Talking Points Memo has been on this story from the start. It began with an inquiry into just what the McCain campaign was thinking when they had him stand in front of a giant lime green backdrop for his speech last night...again. Turned out the green was actually from the grass in front of what appeared to be a huge mansion, which, again, seemed an odd choice, optics-wise. But TPM kept digging and figured out that the image was of Walter Reed Middle School in North Hollywood, CA.

An odd choice, no? Why ever would they use that as the backdrop for McCain's nomination acceptance speech I wonder? Hmm. Could it be...

...several readers have suggested that perhaps one of the tech geeks charged with setting up the audio/visual bells and whistles for the evening was tasked with getting pictures of Walter Reed Army Medical Center but goofed and got this instead.

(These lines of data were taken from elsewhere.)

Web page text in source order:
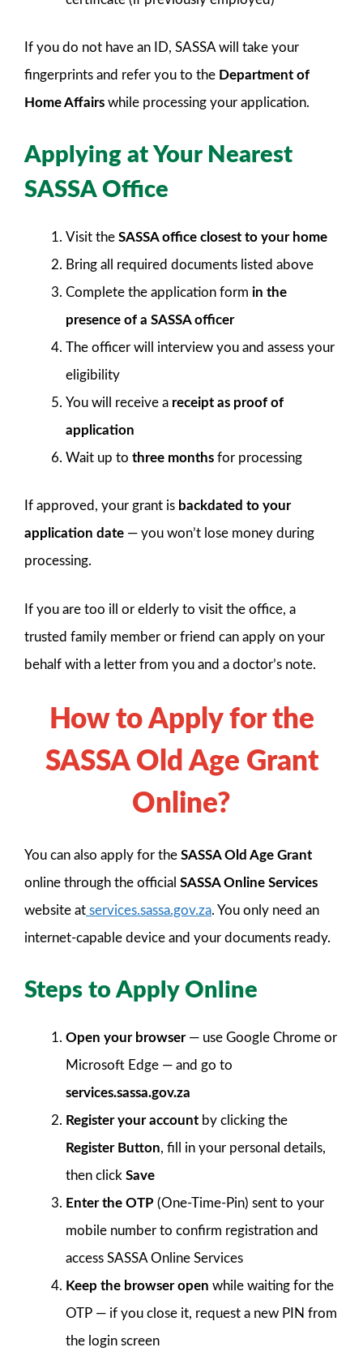
If you do not have an ID, SASSA will take your
fingerprints and refer you to the Department of
Home Affairs while processing your application.
Applying at Your Nearest
SASSA Office
Visit the SASSA office closest to your home
Bring all required documents listed above
Complete the application form in the
presence of a SASSA officer
The officer will interview you and assess your
eligibility
You will receive a receipt as proof of
application
Wait up to three months for processing
If approved, your grant is backdated to your
application date — you won’t lose money during
processing.
If you are too ill or elderly to visit the office, a
trusted family member or friend can apply on your
behalf with a letter from you and a doctor’s note.
How to Apply for the
SASSA Old Age Grant
Online?
You can also apply for the SASSA Old Age Grant
online through the official SASSA Online Services
website at services.sassa.gov.za. You only need an
internet-capable device and your documents ready.
Steps to Apply Online
Open your browser— use Google Chrome or
Microsoft Edge — and go to
services.sassa.gov.za
Register your account by clicking the
Register Button, fill in your personal details,
then click Save
Enter the OTP (One-Time-Pin) sent to your
mobile number to confirm registration and
access SASSA Online Services
Keep the browser open while waiting for the
OTP — if you close it, request a new PIN from
the login screen
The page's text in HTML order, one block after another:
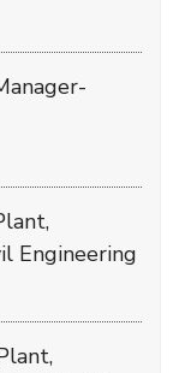
Engineering
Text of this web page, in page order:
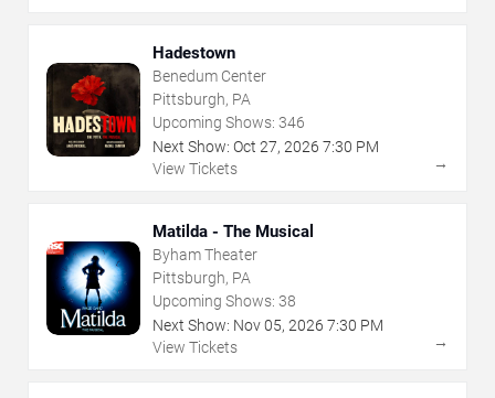
Hadestown
Benedum Center
Pittsburgh, PA
Upcoming Shows: 346
Next Show: Oct 27, 2026 7:30 PM
View Tickets
→
Matilda - The Musical
Byham Theater
Pittsburgh, PA
Upcoming Shows: 38
Next Show: Nov05, 2026 7:30 PM
View Tickets
→
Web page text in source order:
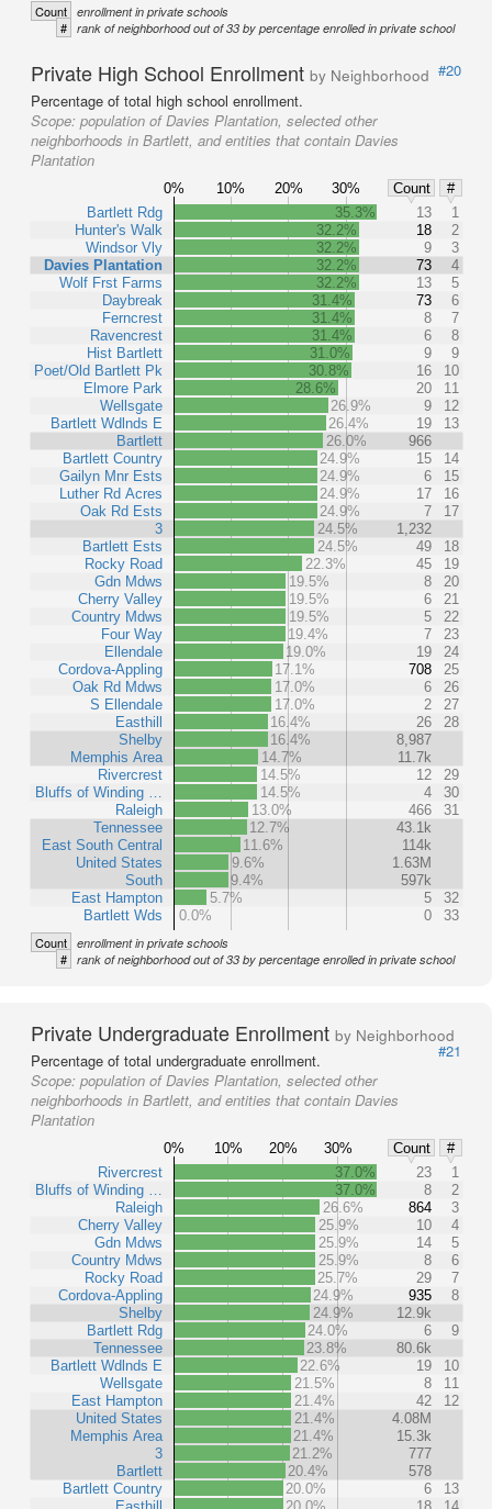
Count enrollment in private schools
# rank of neighborhood out of 33 by percentage enrolled in private school
Private High School Enrollment by Neighborhood #20
Percentage of total high school enrollment.
Scope: population of Davies Plantation, selected other
neighborhoods in Bartlett, and entities that contain Davies
Plantation
0% 10% 20% 30% Count
#
Bartlett Rdg
Hunter's Walk
Windsor Vly
Davies Plantation
Wolf Frst Farms
Daybreak
Ferncrest
Ravencrest
Hist Bartlett
Poet/Old Bartlett Pk
Elmore Park
Wellsgate
Bartlett Wdlnds E
Bartlett
Bartlett Country
Gailyn Mnr Ests
Luther Rd Acres
Oak Rd Ests
3
Bartlett Ests
Rocky Road
Gdn Mdws
Cherry Valley
Country Mdws
Four Way
Ellendale
Cordova-Appling
Oak Rd Mdws
S Ellendale
Easthill
Shelby
Memphis Area
Rivercrest
Bluffs of Winding …
Raleigh
Tennessee
East South Central
United States
South
East Hampton
Bartlett Wds
35.3% 13
1
32.2%
18
2
32.2%
9
3
32.2%
73
4
32.2%
13
5
31.4%
73
6
31.4%
8
7
31.4%
6
8
31.0%
9
9
30.8%
16
10
28.6%
20
11
26.9%
9
12
26.4%
19
13
26.0%
966
24.9%
15
14
24.9%
6
15
24.9%
17
16
24.9%
7
17
24.5%
1,232
24.5%
49
18
22.3%
45
19
19.5%
8
20
19.5%
6
21
19.5%
5
22
19.4%
7
23
19.0%
19
24
17.1%
708
25
17.0%
6
26
17.0%
2
27
16.4%
26
28
16.4%
8,987
14.7%
11.7k
14.5%
12
29
14.5%
4
30
13.0%
466
31
12.7%
43.1k
11.6%
114k
9.6%
1.63M
9.4%
597k
5.7%
5
32
0.0%
0 33
Count enrollment in private schools
# rank of neighborhood out of 33 by percentage enrolled in private school
Private Undergraduate Enrollment by Neighborhood
#21
Percentage of total undergraduate enrollment.
Scope: population of Davies Plantation, selected other
neighborhoods in Bartlett, and entities that contain Davies
Plantation
0% 10% 20% 30% Count
#
Rivercrest
Bluffs of Winding …
Raleigh
Cherry Valley
Gdn Mdws
Country Mdws
Rocky Road
Cordova-Appling
Shelby
Bartlett Rdg
Tennessee
Bartlett Wdlnds E
Wellsgate
East Hampton
United States
Memphis Area
3
Bartlett
Bartlett Country
37.0% 23
1
37.0%
8
2
26.6%
864
3
25.9%
10
4
25.9%
14
5
25.9%
8
6
25.7%
29
7
24.9%
935
8
24.9%
12.9k
24.0%
6
9
23.8%
80.6k
22.6%
19
10
21.5%
8
11
21.4%
42
12
21.4%
4.08M
21.4%
15.3k
21.2%
777
20.4%
578
20.0%
6
13

Pretty much says it all, doesn't it? To their credit The California Democratic Party is on it and the message is clear (from a CDP press release):

Today, John Heaner, [Region 13 Director, and Walter Reed Middle School PTA Board member], will be in front of Walter Reed Middle School to underscore how out of touch John McCain is.  Thursday night's convention photo op disaster illustrates that McCain and Bush have ignored the wounded troops at Walter Reed Hospital for so long they can't even tell the difference between the hospital and the school in North Hollywood.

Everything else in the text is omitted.